Risk Factors (cont’d)

NewSat Financial Risks (cont’d):

Funding Risk: There is a risk that NewSat will not receive final approval from Ex-Im Bank or COFACE in respect of the secured debt funding for which NewSat has applied.

Furthermore, the provision of this debt funding is conditional on NewSat contributing ~US$200MM in equity. If the approvals are not obtained or NewSat is unsuccessful in

raising the necessary equity, the debt funding will not be provided. If this occurs, the strategic arrangements with MEASAT may not continue, the construction and launch of the

Jabiru-1 Satellite may not proceed and the Company’s access to orbital slots may expire. The occurrence of these events would materially adversely affect the future prospects

of the Company.

Interest Rate Risk: NewSat, as a borrower of money, may be exposed to adverse movements in interest rates which may impact NewSat’s financial position.

NewSat Securities Risks:

Dilution: Future issuances of equity or the perception that such sales may occur, may result in a decrease of the market price of our equity securities and an increase in NewSat’s

issued capital may dilute a person’s existing holding.

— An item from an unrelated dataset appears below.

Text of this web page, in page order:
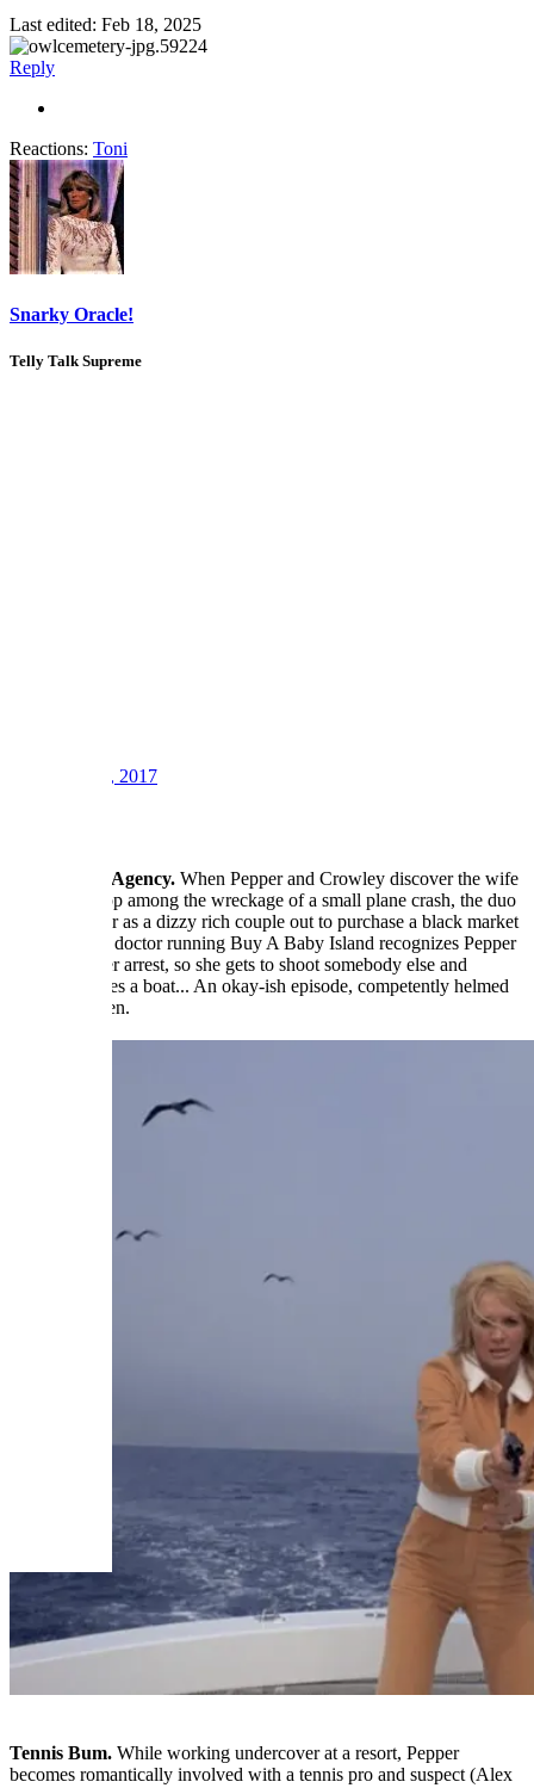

Transfer Restrictions Applicable to US Holders: The Shares have not been registered under the U.S. Securities Act of 1933 (the “Securities Act”) and may not be offered or sold

within the United States or to, or for the account or benefit of, U.S. persons (as defined in Regulation S under the Securities Act) except in a transaction registered under the

Securities Act or exempt from the registration requirements of the Securities Act.